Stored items
---------------

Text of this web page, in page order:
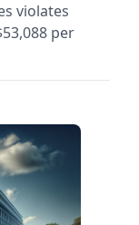
violates
per
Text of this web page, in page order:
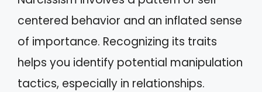
centered behavior and an inflated sense
of importance. Recognizing its traits
helps you identify potential manipulation
tactics, especially in relationships.
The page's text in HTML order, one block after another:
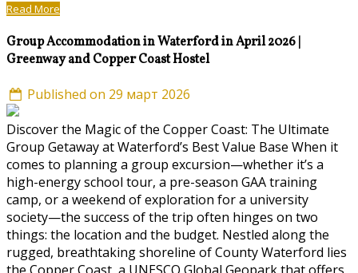
Read More
Group Accommodation in Waterford in April 2026 |
Greenway and Copper Coast Hostel
Published on 29 март 2026
Discover the Magic of the Copper Coast: The Ultimate
Group Getaway at Waterford’s Best Value Base When it
comes to planning a group excursion—whether it’s a
high-energy school tour, a pre-season GAA training
camp, or a weekend of exploration for a university
society—the success of the trip often hinges on two
things: the location and the budget. Nestled along the
rugged, breathtaking shoreline of County Waterford lies
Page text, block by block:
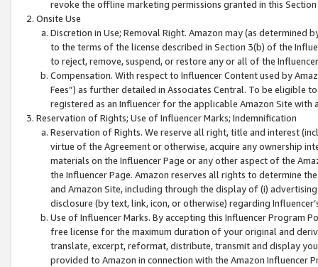
revoke the offline marketing permissions granted in this
Onsite Use
Discretion in Use; Removal Right. Amazon may (as
to the terms of the license described in Section 3(b) of the
to reject, remove, suspend, or restore any or all of the
Compensation. With respect to Influencer Content used by
Fees”) as further detailed in Associates Central. To be eligible
registered as an Influencer for the applicable Amazon Site with
Reservation of Rights; Use of Influencer Marks; Indemnification
Reservation of Rights. We reserve all right, title and interest
virtue of the Agreement or otherwise, acquire any ownership
materials on the Influencer Page or any other aspect of the
the Influencer Page. Amazon reserves all rights to determine
and Amazon Site, including through the display of (i)
disclosure (by text, link, icon, or otherwise) regarding
Use of Influencer Marks. By accepting this Influencer
free license for the maximum duration of your original and
translate, excerpt, reformat, distribute, transmit and display
provided to Amazon in connection with the Amazon
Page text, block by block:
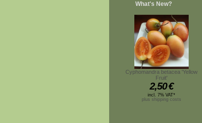
What's New?
Cyphomandra betacea 'Yellow
Fruit'
2,50€
incl. 7% VAT*
plus shipping costs
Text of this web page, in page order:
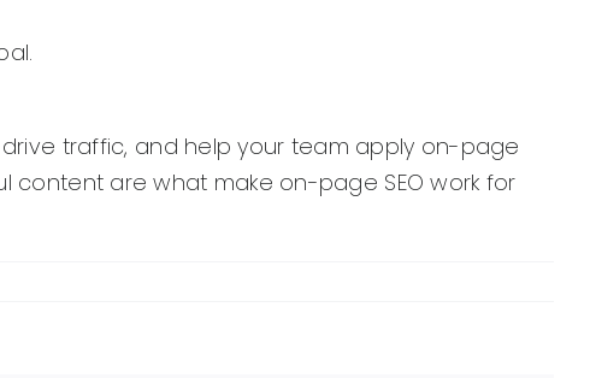
traffic, and help your team apply on-page
content are what make on-page SEO work for
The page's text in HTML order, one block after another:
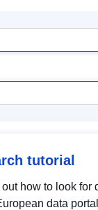
tutorial
out how to look for
data
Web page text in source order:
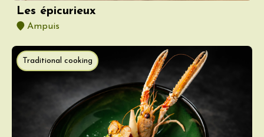
Les épicurieux
Ampuis
Traditional cooking
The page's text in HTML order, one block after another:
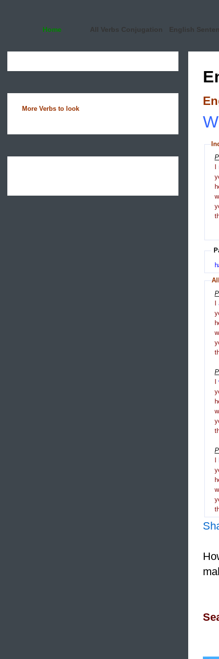
Home All Verbs Conjugation English
More Verbs to look
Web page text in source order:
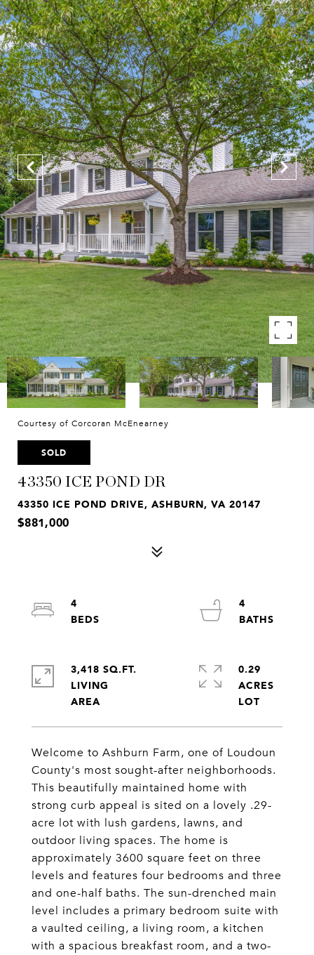
Courtesy of Corcoran McEnearney
SOLD
43350 ICE POND DR
43350 ICE POND DRIVE, ASHBURN, VA 20147
$881,000
Welcome to Ashburn Farm, one of Loudoun
County's most sought-after neighborhoods.
This beautifully maintained home with
strong curb appeal is sited on a lovely .29-
acre lot with lush gardens, lawns, and
outdoor living spaces. The home is
approximately 3600 square feet on three
levels and features four bedrooms and three
and one-half baths. The sun-drenched main
level includes a primary bedroom suite with
a vaulted ceiling, a living room, a kitchen
with a spacious breakfast room, and a two-
4
4
3,418 SQ.FT.
LIVING
0.29
ACRES
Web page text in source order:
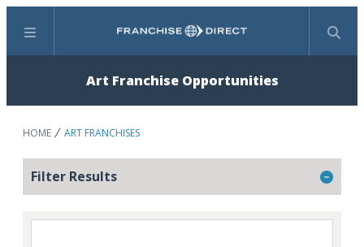
Menu Search
Art Franchise Opportunities
HOME ART FRANCHISES
Filter Results
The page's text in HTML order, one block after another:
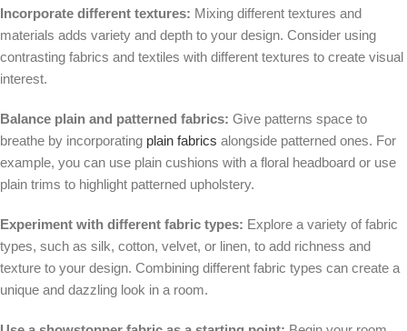
Incorporate different textures: Mixing different textures and
materials adds variety and depth to your design. Consider using
contrasting fabrics and textiles with different textures to create visual
interest.
Balance plain and patterned fabrics: Give patterns space to
breathe by incorporating plain fabrics alongside patterned ones. For
example, you can use plain cushions with a floral headboard or use
plain trims to highlight patterned upholstery.
Experiment with different fabric types: Explore a variety of fabric
types, such as silk, cotton, velvet, or linen, to add richness and
texture to your design. Combining different fabric types can create a
unique and dazzling look in a room.
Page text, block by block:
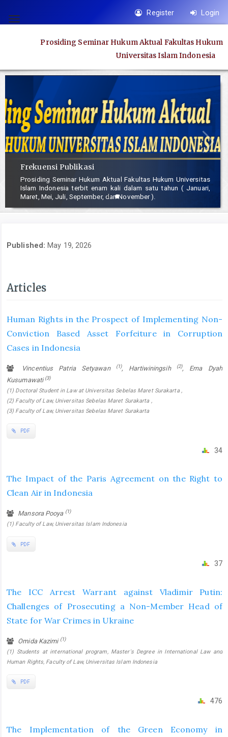
jump
Main
Navigation
Main
Content
Sidebar
Toggle
Register Login
Prosiding Seminar Hukum Aktual Fakultas Hukum
Universitas Islam Indonesia
Frekuensi Publikasi
Prosiding Seminar Hukum Aktual Fakultas Hukum Universitas
Islam Indonesia terbit enam kali dalam satu tahun ( Januari,
Maret, Mei, Juli, September, dan November ).
Published: May 19, 2026
Articles
Human Rights in the Prospect of Implementing Non-
Conviction Based Asset Forfeiture in Corruption
Cases in Indonesia
Vincentius Patria Setyawan (1), Hartiwiningsih (2), Erna Dyah
Kusumawati(3)
(1) Doctoral Student in Law at Universitas Sebelas Maret Surakarta ,
(2) Faculty of Law, Universitas Sebelas Maret Surakarta ,
(3) Faculty of Law, Universitas Sebelas Maret Surakarta
PDF
34
The Impact of the Paris Agreement on the Right to
Clean Air in Indonesia
Mansora Pooya (1)
(1) Faculty of Law, Universitas Islam Indonesia
PDF
37
The ICC Arrest Warrant against Vladimir Putin:
Challenges of Prosecuting a Non-Member Head of
State for War Crimes in Ukraine
Omida Kazimi (1)
(1) Students at international program, Master's Degree in International Law and
Human Rights, Faculty of Law, Universitas Islam Indonesia
PDF
476
The Implementation of the Green Economy in

---------------

Working from the entries above, please transcribe only the lines from the line with "This beautifully maintained home with" through the line with "Filter Results", exactly, with both end lines and without pictures.

This beautifully maintained home with
strong curb appeal is sited on a lovely .29-
acre lot with lush gardens, lawns, and
outdoor living spaces. The home is
approximately 3600 square feet on three
levels and features four bedrooms and three
and one-half baths. The sun-drenched main
level includes a primary bedroom suite with
a vaulted ceiling, a living room, a kitchen
with a spacious breakfast room, and a two-
4
4
3,418 SQ.FT.
LIVING
0.29
ACRES
Web page text in source order:
Menu Search
Art Franchise Opportunities
HOME ART FRANCHISES
Filter Results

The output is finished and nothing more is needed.